*** Begin section ***
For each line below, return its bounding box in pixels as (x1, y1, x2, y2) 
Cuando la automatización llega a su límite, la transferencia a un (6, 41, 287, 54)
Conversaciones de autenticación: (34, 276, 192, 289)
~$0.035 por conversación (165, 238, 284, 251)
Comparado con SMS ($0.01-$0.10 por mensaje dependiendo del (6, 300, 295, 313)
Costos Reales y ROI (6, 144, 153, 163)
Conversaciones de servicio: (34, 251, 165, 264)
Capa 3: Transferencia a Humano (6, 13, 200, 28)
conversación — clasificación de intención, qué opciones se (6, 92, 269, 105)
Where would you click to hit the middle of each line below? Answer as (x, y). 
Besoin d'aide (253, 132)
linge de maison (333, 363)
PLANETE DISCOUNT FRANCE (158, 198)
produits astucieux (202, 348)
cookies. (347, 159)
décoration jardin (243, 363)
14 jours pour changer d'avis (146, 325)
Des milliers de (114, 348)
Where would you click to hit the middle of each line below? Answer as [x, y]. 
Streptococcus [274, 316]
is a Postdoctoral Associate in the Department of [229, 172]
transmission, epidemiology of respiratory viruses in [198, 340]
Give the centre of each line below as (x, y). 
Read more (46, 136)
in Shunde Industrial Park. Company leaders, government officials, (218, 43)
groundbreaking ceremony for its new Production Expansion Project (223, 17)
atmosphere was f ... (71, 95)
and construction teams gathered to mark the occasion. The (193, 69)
*** End section ***
*** Begin section ***
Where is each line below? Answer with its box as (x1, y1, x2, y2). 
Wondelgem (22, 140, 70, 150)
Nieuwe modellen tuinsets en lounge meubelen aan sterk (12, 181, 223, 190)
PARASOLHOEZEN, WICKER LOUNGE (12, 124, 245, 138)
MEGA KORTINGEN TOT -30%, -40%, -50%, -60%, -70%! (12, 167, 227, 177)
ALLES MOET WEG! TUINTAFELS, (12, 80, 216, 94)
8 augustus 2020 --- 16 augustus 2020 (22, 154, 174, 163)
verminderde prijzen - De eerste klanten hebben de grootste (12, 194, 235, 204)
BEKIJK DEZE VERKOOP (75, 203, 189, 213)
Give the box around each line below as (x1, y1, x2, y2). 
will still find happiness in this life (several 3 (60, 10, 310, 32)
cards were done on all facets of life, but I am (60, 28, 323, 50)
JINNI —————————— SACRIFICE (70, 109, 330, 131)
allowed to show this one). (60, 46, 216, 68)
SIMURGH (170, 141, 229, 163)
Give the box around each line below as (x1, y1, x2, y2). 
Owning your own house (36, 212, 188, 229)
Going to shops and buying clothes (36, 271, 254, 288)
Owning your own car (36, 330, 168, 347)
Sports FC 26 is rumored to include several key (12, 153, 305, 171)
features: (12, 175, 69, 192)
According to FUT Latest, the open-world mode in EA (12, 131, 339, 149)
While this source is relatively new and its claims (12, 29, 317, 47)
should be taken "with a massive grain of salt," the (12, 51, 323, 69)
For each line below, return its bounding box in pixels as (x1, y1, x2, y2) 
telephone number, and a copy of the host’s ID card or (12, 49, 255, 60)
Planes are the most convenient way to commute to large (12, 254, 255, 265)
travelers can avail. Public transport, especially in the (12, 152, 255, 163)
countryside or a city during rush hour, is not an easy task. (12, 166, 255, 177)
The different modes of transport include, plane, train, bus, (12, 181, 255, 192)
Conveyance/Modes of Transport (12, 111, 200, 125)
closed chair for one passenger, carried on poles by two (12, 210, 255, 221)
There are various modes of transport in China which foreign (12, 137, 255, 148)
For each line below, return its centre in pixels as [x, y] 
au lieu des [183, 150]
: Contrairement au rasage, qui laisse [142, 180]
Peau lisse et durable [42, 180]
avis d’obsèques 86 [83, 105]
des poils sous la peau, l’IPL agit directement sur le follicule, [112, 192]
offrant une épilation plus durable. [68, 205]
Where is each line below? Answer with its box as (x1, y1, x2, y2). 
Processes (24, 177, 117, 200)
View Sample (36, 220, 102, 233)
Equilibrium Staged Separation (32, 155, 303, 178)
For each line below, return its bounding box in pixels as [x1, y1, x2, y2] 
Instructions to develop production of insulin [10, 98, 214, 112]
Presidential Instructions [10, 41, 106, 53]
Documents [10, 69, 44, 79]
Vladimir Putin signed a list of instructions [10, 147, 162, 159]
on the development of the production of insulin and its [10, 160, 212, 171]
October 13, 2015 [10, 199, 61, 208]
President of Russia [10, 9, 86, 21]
*** End section ***
**WORK TO COMPLETE**
A verbatim transcription is needed of the lines above, starting at the line with "décoration jardin (243, 363)" and ending at the line with "and construction teams", both included, and of nothing else.

**WRITTEN ANSWER**
décoration jardin (243, 363)
14 jours pour changer d'avis (146, 325)
Des milliers de (114, 348)
Where would you click to hit the middle of each line below? Answer as [x, y]. 
Streptococcus [274, 316]
is a Postdoctoral Associate in the Department of [229, 172]
transmission, epidemiology of respiratory viruses in [198, 340]
Give the centre of each line below as (x, y). 
Read more (46, 136)
in Shunde Industrial Park. Company leaders, government officials, (218, 43)
groundbreaking ceremony for its new Production Expansion Project (223, 17)
atmosphere was f ... (71, 95)
and construction teams gathered to mark the occasion. The (193, 69)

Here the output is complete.